Saved data entries
= = = = = = =
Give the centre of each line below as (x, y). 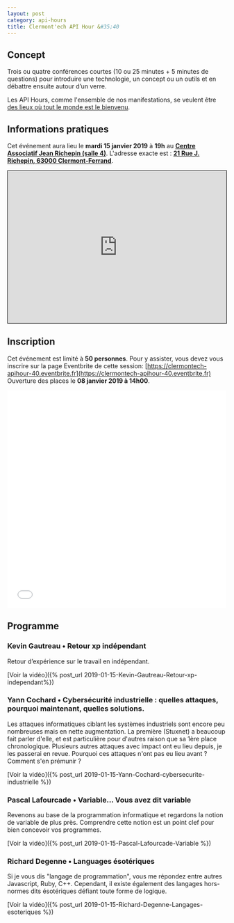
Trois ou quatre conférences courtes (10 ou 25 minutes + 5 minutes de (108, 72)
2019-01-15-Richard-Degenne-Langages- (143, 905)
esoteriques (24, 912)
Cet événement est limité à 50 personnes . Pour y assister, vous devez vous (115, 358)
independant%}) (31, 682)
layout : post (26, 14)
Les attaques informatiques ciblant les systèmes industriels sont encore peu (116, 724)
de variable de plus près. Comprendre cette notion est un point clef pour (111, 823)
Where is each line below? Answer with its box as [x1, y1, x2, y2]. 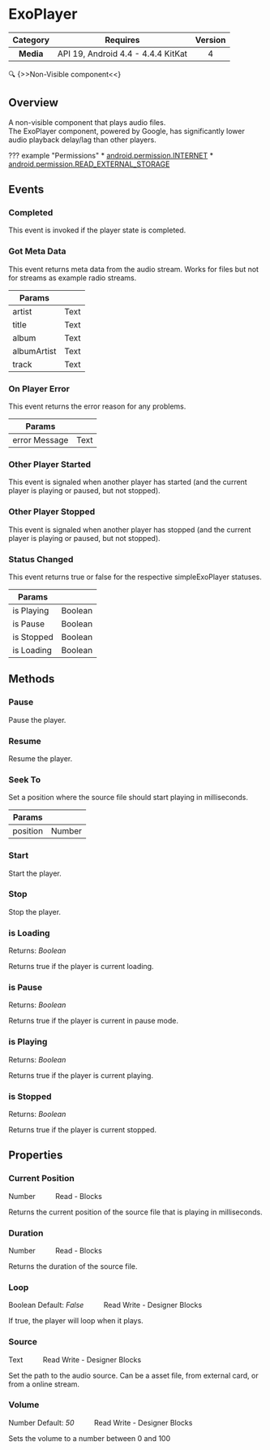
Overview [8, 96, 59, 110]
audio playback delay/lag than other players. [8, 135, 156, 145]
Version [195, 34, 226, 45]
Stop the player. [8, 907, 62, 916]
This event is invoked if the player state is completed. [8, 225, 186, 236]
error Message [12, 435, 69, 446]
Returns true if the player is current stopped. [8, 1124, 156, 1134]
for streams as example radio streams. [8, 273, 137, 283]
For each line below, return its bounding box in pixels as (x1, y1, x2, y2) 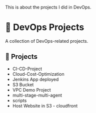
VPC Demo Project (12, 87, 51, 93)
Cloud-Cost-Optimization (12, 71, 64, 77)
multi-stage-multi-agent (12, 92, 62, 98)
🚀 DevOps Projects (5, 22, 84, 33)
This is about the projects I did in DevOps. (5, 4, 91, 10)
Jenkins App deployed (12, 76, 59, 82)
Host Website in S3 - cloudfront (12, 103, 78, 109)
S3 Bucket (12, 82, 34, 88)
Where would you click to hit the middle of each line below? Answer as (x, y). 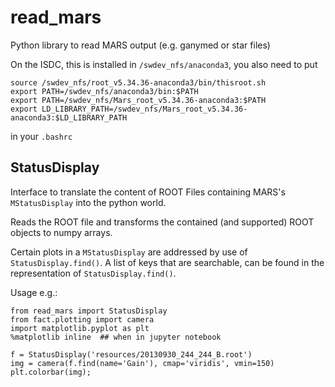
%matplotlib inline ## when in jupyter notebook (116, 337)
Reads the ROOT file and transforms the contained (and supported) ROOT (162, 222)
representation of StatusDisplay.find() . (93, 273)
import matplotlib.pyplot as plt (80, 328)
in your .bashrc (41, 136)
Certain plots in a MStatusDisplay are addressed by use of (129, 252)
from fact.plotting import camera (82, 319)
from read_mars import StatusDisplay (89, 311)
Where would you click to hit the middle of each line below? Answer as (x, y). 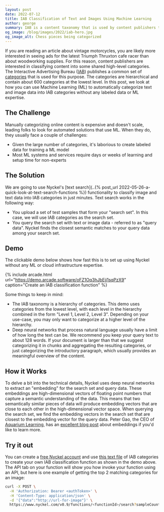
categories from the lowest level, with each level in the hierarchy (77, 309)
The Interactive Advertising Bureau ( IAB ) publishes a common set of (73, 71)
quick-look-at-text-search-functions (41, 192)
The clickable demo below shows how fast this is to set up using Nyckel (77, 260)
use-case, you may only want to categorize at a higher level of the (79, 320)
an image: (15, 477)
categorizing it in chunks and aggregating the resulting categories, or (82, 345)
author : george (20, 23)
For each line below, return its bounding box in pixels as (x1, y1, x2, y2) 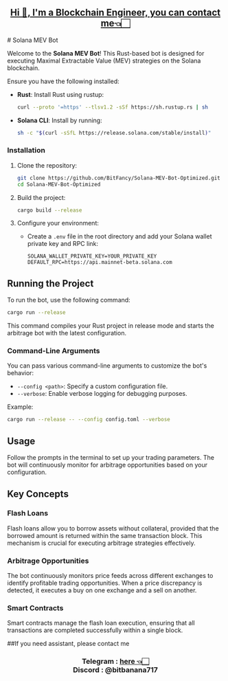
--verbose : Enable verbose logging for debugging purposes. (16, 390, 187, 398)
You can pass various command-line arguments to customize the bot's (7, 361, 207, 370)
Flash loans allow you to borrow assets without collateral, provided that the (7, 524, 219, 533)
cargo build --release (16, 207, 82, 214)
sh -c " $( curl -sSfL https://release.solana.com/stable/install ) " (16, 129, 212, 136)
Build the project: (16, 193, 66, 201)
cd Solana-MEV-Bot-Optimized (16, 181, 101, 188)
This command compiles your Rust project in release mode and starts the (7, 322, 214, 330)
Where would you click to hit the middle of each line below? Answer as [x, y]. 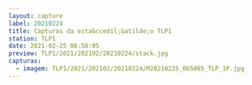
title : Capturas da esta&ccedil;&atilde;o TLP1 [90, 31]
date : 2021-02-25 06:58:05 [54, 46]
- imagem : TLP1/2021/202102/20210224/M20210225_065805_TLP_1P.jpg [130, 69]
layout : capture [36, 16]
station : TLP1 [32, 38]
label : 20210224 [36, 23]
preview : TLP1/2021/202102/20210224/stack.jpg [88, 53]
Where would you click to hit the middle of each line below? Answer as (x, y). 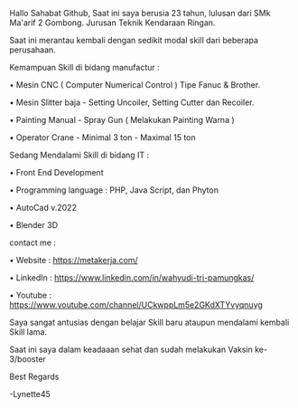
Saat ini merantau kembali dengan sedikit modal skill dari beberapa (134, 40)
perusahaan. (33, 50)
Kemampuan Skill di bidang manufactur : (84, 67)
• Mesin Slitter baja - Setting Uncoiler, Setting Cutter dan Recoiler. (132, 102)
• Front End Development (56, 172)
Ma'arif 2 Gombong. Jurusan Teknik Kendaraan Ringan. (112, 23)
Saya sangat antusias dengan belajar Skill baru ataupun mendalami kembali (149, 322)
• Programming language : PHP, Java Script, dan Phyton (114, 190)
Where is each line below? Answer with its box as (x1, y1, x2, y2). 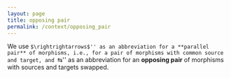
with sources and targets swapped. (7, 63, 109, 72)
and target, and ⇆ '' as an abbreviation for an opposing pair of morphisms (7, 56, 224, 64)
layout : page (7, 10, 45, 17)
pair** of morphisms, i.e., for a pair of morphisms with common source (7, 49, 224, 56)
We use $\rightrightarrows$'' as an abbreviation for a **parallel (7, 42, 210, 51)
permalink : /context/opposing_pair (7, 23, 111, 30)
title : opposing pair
= = = = = = =
(TASK BRIEF): Copy out all the entries exactly. Images stay out of the copy.

(EXERCISE SOLUTION):
Give the centre of each line below as (x, y). 
Trois ou quatre conférences courtes (10 ou 25 minutes + 5 minutes de (108, 72)
2019-01-15-Richard-Degenne-Langages- (143, 905)
esoteriques (24, 912)
Cet événement est limité à 50 personnes . Pour y assister, vous devez vous (115, 358)
independant%}) (31, 682)
layout : post (26, 14)
Les attaques informatiques ciblant les systèmes industriels sont encore peu (116, 724)
de variable de plus près. Comprendre cette notion est un point clef pour (111, 823)
Where is each line below? Answer with its box as [x1, y1, x2, y2]. 
Overview [8, 96, 59, 110]
audio playback delay/lag than other players. [8, 135, 156, 145]
Version [195, 34, 226, 45]
Stop the player. [8, 907, 62, 916]
This event is invoked if the player state is completed. [8, 225, 186, 236]
error Message [12, 435, 69, 446]
Returns true if the player is current stopped. [8, 1124, 156, 1134]
for streams as example radio streams. [8, 273, 137, 283]
For each line below, return its bounding box in pixels as (x1, y1, x2, y2) 
VPC Demo Project (12, 87, 51, 93)
Cloud-Cost-Optimization (12, 71, 64, 77)
multi-stage-multi-agent (12, 92, 62, 98)
🚀 DevOps Projects (5, 22, 84, 33)
This is about the projects I did in DevOps. (5, 4, 91, 10)
Jenkins App deployed (12, 76, 59, 82)
Host Website in S3 - cloudfront (12, 103, 78, 109)
S3 Bucket (12, 82, 34, 88)
Where would you click to hit the middle of each line below? Answer as (x, y). 
%matplotlib inline ## when in jupyter notebook (116, 337)
Reads the ROOT file and transforms the contained (and supported) ROOT (162, 222)
representation of StatusDisplay.find() . (93, 273)
import matplotlib.pyplot as plt (80, 328)
in your .bashrc (41, 136)
Certain plots in a MStatusDisplay are addressed by use of (129, 252)
from fact.plotting import camera (82, 319)
from read_mars import StatusDisplay (89, 311)
Where would you click to hit the middle of each line below? Answer as (x, y). 
categories from the lowest level, with each level in the hierarchy (77, 309)
The Interactive Advertising Bureau ( IAB ) publishes a common set of (73, 71)
quick-look-at-text-search-functions (41, 192)
The clickable demo below shows how fast this is to set up using Nyckel (77, 260)
use-case, you may only want to categorize at a higher level of the (79, 320)
an image: (15, 477)
categorizing it in chunks and aggregating the resulting categories, or (82, 345)
author : george (20, 23)
For each line below, return its bounding box in pixels as (x1, y1, x2, y2) 
--verbose : Enable verbose logging for debugging purposes. (16, 390, 187, 398)
You can pass various command-line arguments to customize the bot's (7, 361, 207, 370)
Flash loans allow you to borrow assets without collateral, provided that the (7, 524, 219, 533)
cargo build --release (16, 207, 82, 214)
sh -c " $( curl -sSfL https://release.solana.com/stable/install ) " (16, 129, 212, 136)
Build the project: (16, 193, 66, 201)
cd Solana-MEV-Bot-Optimized (16, 181, 101, 188)
This command compiles your Rust project in release mode and starts the (7, 322, 214, 330)
Where would you click to hit the middle of each line below? Answer as [x, y]. 
title : Capturas da esta&ccedil;&atilde;o TLP1 [90, 31]
date : 2021-02-25 06:58:05 [54, 46]
- imagem : TLP1/2021/202102/20210224/M20210225_065805_TLP_1P.jpg [130, 69]
layout : capture [36, 16]
station : TLP1 [32, 38]
label : 20210224 [36, 23]
preview : TLP1/2021/202102/20210224/stack.jpg [88, 53]
Where would you click to hit the middle of each line below? Answer as (x, y). 
Saat ini merantau kembali dengan sedikit modal skill dari beberapa (134, 40)
perusahaan. (33, 50)
Kemampuan Skill di bidang manufactur : (84, 67)
• Mesin Slitter baja - Setting Uncoiler, Setting Cutter dan Recoiler. (132, 102)
• Front End Development (56, 172)
Ma'arif 2 Gombong. Jurusan Teknik Kendaraan Ringan. (112, 23)
Saya sangat antusias dengan belajar Skill baru ataupun mendalami kembali (149, 322)
• Programming language : PHP, Java Script, dan Phyton (114, 190)
Where is each line below? Answer with its box as (x1, y1, x2, y2). 
with sources and targets swapped. (7, 63, 109, 72)
and target, and ⇆ '' as an abbreviation for an opposing pair of morphisms (7, 56, 224, 64)
layout : page (7, 10, 45, 17)
pair** of morphisms, i.e., for a pair of morphisms with common source (7, 49, 224, 56)
We use $\rightrightarrows$'' as an abbreviation for a **parallel (7, 42, 210, 51)
permalink : /context/opposing_pair (7, 23, 111, 30)
title : opposing pair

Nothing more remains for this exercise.